Reflections on Sita Ramam
I avoid tragedies. I always have. I can read anything, watch anything…except stories that end in loss. And yet, Sita Ramam made me sit through its ending not once, not twice, but three times.
The narrative choice itself is audacious. The story of Ram and Sita isn’t handed to us—it’s assembled, fragment by fragment, through memory, testimony, and absence. Afreen’s reluctant journey becomes our entry point. A girl from Pakistan…the granddaughter of Major Abu Tariq…with resentment and anger in her heart comes to India in search of Sita with extreme reluctance. For her, it is a useless chore thrust upon her by her grandfather…one she must complete only if she wants access to his money. And that is to deliver a letter written by Lieutenant Ram to Sita. Afreen along with Balaji, begins her journey to find Sita. Every person they meet gives them a piece of the past.
On paper, this structure should fracture the film. In execution, it does the opposite. Because Ram doesn’t arrive as a flashback. He emerges. Each person Afreen and Balaji meet adds a brushstroke, until suddenly there he is! Fully alive, breathing, smiling, standing quietly in the snow.
Sita Ramam gives us one of the gentlest male protagonists modern Indian cinema has seen. Ram is not written to impress or designed to dominate the frame. He doesn’t perform masculinity…simply inhabits integrity. A man with no family who smiles when he says it. A soldier who looks for ways to avoid bloodshed, not because he fears death but because he values life. A man who answers letters all night, not out of duty, but because being claimed even by strangers fills an ache he didn’t know how to name.
That bemused frown when he reads the first letter from “his wife”? That’s not confusion. That’s wonder. He falls in love without entitlement. He doesn’t know her face. He doesn’t know her status. He doesn’t even know if she’s real. Yet when he finds her, he steps back. Calls her Sita Garu. Holding space instead of hands. Inviting, never pushing.

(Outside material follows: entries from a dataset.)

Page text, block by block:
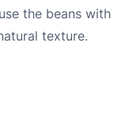
the beans with
texture.
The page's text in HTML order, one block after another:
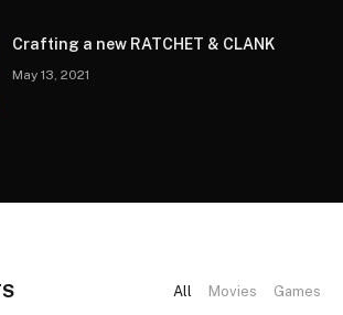
Crafting a new RATCHET & CLANK
May 13, 2021
All Movies Games
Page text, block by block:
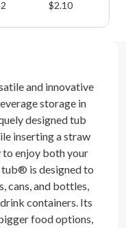
$2.10
and innovative
storage in
designed tub
inserting a straw
to enjoy both your
is designed to
cans, and bottles,
containers. Its
food options,
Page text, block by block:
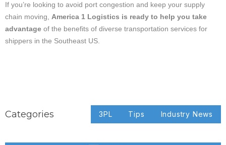
If you’re looking to avoid port congestion and keep your supply
chain moving, America 1 Logistics is ready to help you take
advantage of the benefits of diverse transportation services for
shippers in the Southeast US.
Categories 3PL Tips Industry News
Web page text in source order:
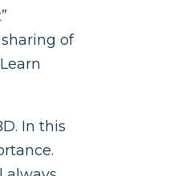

Any other actor might have tipped Ram into naïveté or sentimentality. But Dulquer Salmaan plays him with grounded grace. This Ram is emotionally adult without being jaded, tender without being fragile. It feels less like watching a man fall in love and more like watching a man learn how to deserve it..

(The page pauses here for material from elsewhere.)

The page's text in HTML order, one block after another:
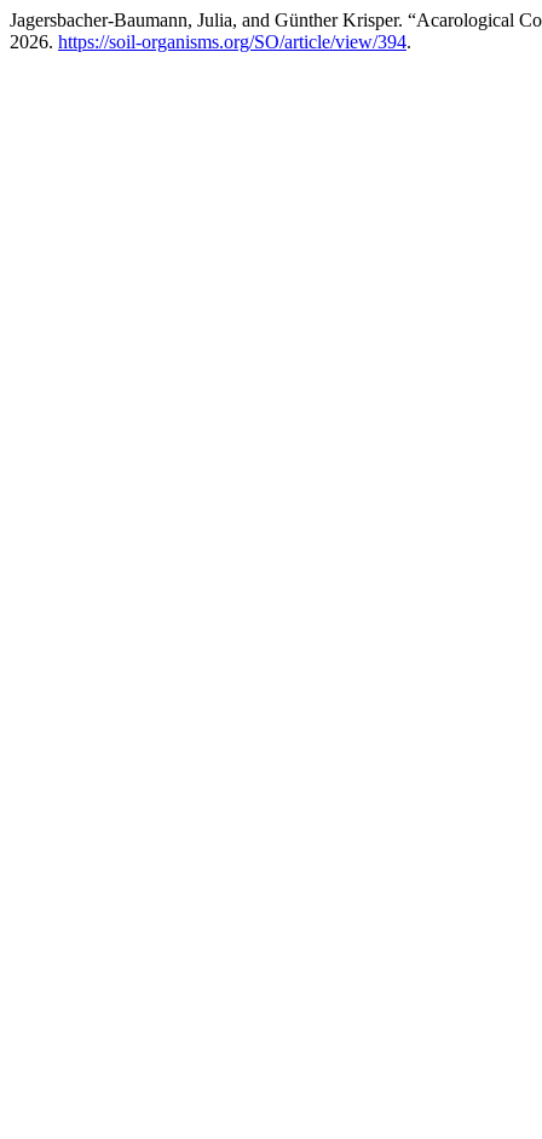
Jagersbacher-Baumann, Julia, and Günther Krisper. “Acarological
2026. https://soil-organisms.org/SO/article/view/394.

Sita might have fallen for him first. But it was Ram who fell harder.
Sita / Noorjahan. Mrunal Thakur doesn’t just play a princess; she plays a woman standing at the fault line between duty and desire. Her tragedy isn’t privilege. It is a constraint. Every smile she gives Ram carries a question behind it. Every step toward him is also a step away from the life scripted for her. What makes Sita unforgettable isn’t her sacrifice. It’s who she sacrifices for. Towards the end, as she is walking away…shedding the role of a princess, her brother asks her – do you know what you are losing for whom? She replies – you wouldn’t say it if you knew the kind of person I’m doing it for.
She lies to protect him. And maybe a part of her treasured the fact that he loved her as herself. Not her title or privilege. Just her. Sita. The dance teacher who taught a princess. And her attempt to walk away from him was to save him from a future where he would always be less than her title. And when she chooses to become Sita for Ram…it isn’t romantic escapism. It’s a renunciation.

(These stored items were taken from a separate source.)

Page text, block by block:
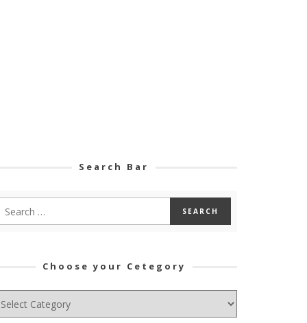
Search Bar
Choose your Cetegory
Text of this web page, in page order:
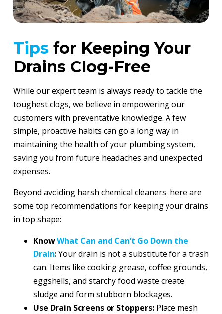
Tips for Keeping Your
Drains Clog-Free
While our expert team is always ready to tackle the
toughest clogs, we believe in empowering our
customers with preventative knowledge. A few
simple, proactive habits can go a long way in
maintaining the health of your plumbing system,
saving you from future headaches and unexpected
expenses.
Beyond avoiding harsh chemical cleaners, here are
some top recommendations for keeping your drains
in top shape:
KnowWhat Can and Can’t Go Down the
Drain:Your drain is not a substitute for a trash
can. Items like cooking grease, coffee grounds,
eggshells, and starchy food waste create
sludge and form stubborn blockages.
Use Drain Screens or Stoppers:Place mesh
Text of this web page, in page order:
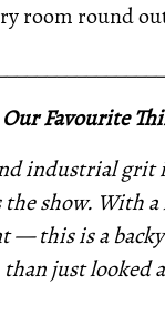
room round
Our Favourite
industrial
show. With
this is a
than just looked
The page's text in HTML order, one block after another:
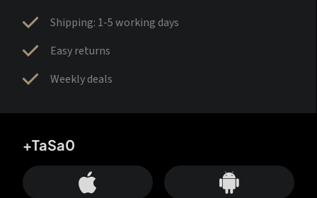
Shipping: 1-5 working days
Easy returns
Weekly deals
+TaSa0
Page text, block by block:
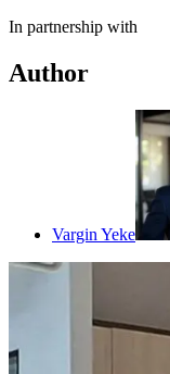
In partnership with
Author
Vargin Yeke
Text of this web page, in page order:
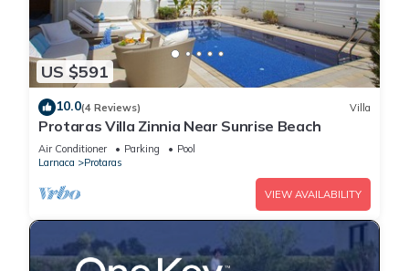
US $591
10.0(4 Reviews) Villa
Protaras Villa Zinnia Near Sunrise Beach
Air Conditioner Parking
Pool
Larnaca
Protaras
VIEW AVAILABILITY
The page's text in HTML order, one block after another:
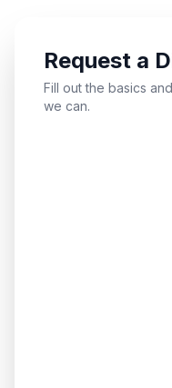
Request a
Fill out the basics
we can.

Afreen / Waheeda. She is the skeptic who learns to believe. Her arc is the soul of the framing device. She starts as cynicism incarnate. Raised in inherited anger, taught that identity must always have an enemy.
And then Ram dismantles that worldview without ever meeting her. Her transformation is quiet. Incremental. Earned. From suspicion to disbelief to reluctant admiration to desperate hope. By the time she wants that letter delivered more than she wants closure for herself, by the time she hugs Sita and whispers her question in a tremulous voice – is Ram alive? we understand: Ram didn’t just love Sita. He restored faith. And Rashmika Mandanna plays this shift beautifully—never forcing the emotion, letting the cracks appear naturally.
Sita Ramam does that thing very few love stories dare to attempt and even fewer succeed at. It doesn’t seduce you into love. It envelops you in it. Quietly. Patiently. Almost politely. And before you know it, you’re surrounded…breathing it in, believing in it, aching with it.
What do you even call something like that?
It isn’t romance in the conventional sense. It isn’t longing. It isn’t even tragedy, though tragedy claims it in the end.
It’s devotion. Untainted, unclaimed, unconsummated. Love that exists before touch and survives without it. Not a “be mine.” But “let me be part of your world.” And perhaps that’s why the tragedy doesn’t feel cruel. Because Ram, even in loss, wins.
That’s not just love. That’s dasoham!